Task requirements: Lines below containing the word "https" should be copied out.

Extracted material:
= Beginning of Section =

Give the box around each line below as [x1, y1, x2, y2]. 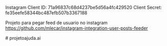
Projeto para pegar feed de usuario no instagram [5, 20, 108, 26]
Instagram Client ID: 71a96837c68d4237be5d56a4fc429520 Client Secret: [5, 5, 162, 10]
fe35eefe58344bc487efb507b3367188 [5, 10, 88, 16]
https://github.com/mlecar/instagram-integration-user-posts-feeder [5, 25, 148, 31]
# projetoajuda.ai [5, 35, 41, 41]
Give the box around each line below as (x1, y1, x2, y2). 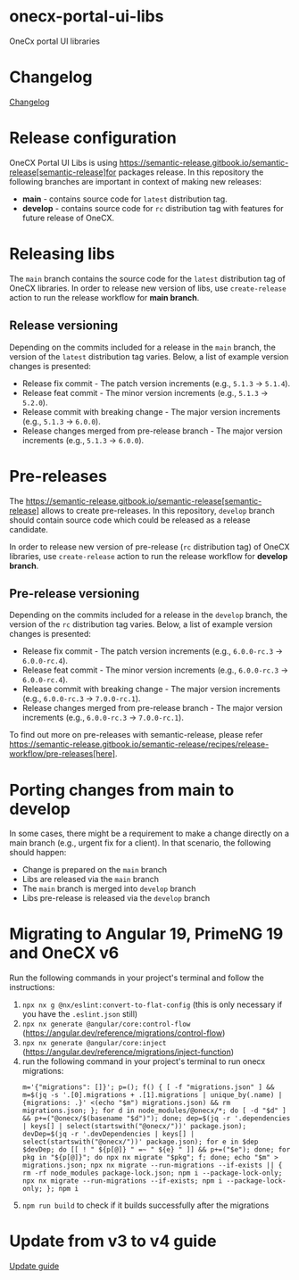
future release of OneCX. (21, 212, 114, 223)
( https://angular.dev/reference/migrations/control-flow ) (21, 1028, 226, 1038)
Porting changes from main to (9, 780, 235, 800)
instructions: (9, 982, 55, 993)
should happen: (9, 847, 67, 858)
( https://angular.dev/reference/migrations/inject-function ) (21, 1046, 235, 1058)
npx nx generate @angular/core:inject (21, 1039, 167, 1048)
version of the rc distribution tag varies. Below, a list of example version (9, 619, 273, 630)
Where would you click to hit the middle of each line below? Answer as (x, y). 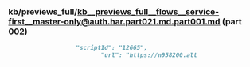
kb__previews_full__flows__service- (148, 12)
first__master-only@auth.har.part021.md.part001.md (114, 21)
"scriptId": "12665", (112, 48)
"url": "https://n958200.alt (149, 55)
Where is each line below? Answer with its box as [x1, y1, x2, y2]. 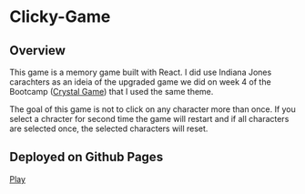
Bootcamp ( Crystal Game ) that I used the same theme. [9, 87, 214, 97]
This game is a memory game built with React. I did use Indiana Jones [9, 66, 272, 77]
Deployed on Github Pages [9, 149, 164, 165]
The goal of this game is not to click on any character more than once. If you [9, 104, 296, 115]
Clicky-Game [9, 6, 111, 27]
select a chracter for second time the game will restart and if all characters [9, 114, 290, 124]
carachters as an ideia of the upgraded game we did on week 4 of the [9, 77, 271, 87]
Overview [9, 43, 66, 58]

= End of Section =
= Beginning of Section =

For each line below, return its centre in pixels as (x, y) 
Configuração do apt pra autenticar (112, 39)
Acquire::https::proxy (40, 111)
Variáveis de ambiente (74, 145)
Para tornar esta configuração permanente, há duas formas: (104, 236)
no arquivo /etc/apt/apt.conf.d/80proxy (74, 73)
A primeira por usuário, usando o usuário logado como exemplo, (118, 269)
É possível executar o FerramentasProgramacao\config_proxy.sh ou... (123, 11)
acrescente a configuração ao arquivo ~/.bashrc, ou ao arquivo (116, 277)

= End of Section =
= Beginning of Section =

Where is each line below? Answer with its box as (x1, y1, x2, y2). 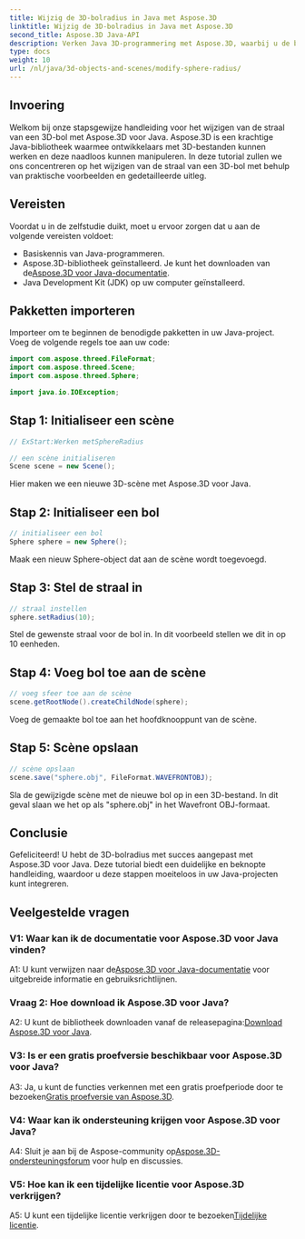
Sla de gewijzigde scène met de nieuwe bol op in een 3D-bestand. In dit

= End of Section =

Solved exercise:
https://github.com/mlecar/instagram-integration-user-posts-feeder [5, 25, 148, 31]
( https://angular.dev/reference/migrations/control-flow ) (21, 1028, 226, 1038)
( https://angular.dev/reference/migrations/inject-function ) (21, 1046, 235, 1058)
"url": "https://n958200.alt (149, 55)
Acquire::https::proxy (40, 111)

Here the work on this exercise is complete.